Dataset content ->
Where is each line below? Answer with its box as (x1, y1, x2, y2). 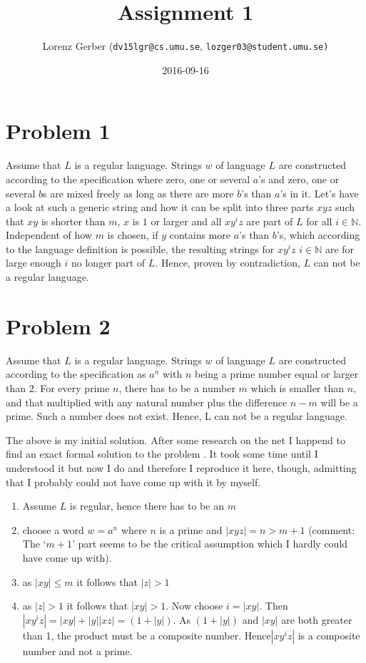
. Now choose (166, 598, 223, 613)
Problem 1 (6, 116, 111, 145)
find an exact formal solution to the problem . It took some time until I (6, 446, 318, 461)
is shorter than (41, 213, 106, 228)
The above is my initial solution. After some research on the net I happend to (6, 432, 346, 447)
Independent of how (6, 227, 92, 242)
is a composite (298, 627, 360, 642)
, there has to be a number (118, 380, 235, 395)
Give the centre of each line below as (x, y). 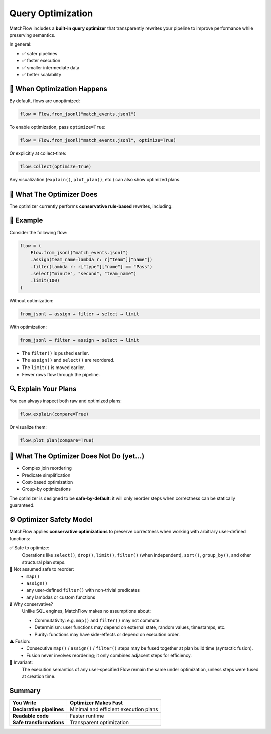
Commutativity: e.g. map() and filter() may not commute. (97, 620)
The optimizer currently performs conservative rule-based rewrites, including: (91, 206)
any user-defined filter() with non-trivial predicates (83, 590)
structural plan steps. (44, 562)
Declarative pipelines (38, 709)
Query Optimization (51, 13)
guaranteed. (22, 505)
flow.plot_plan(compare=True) (57, 440)
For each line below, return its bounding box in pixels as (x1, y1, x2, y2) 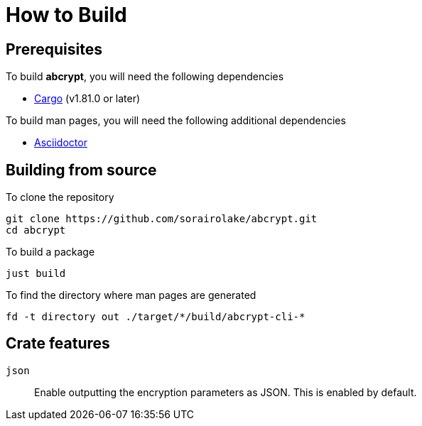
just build (6, 268, 66, 280)
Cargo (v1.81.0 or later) (34, 92, 141, 105)
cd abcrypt (6, 224, 66, 236)
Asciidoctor (34, 136, 87, 149)
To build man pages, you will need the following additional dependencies (6, 114, 346, 127)
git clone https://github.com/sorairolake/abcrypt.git (6, 213, 318, 225)
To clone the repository (6, 191, 114, 204)
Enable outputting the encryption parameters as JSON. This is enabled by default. (34, 386, 417, 398)
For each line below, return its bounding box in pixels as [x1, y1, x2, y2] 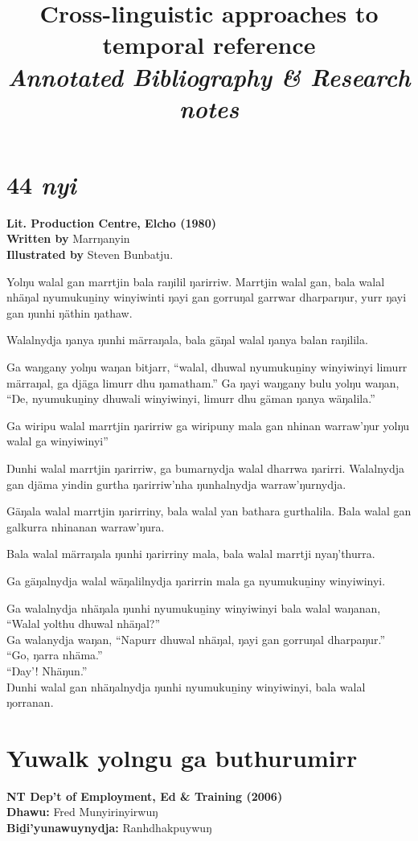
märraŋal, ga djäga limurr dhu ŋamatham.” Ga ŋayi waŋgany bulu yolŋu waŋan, [6, 374, 400, 391]
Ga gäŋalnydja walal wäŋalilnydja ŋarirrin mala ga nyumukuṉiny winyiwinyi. [6, 572, 386, 589]
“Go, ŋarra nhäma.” [6, 646, 103, 663]
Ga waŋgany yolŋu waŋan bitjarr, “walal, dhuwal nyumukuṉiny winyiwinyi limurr [6, 359, 408, 375]
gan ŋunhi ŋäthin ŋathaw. [6, 304, 133, 321]
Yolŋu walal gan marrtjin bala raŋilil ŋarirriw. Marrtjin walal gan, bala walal [6, 273, 385, 289]
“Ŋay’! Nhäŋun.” [6, 662, 88, 679]
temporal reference [102, 28, 316, 61]

Task prompt -> Throughout the listing above, how many lines hold the word "some"? Answer with only the number.

Answer for the task -> 2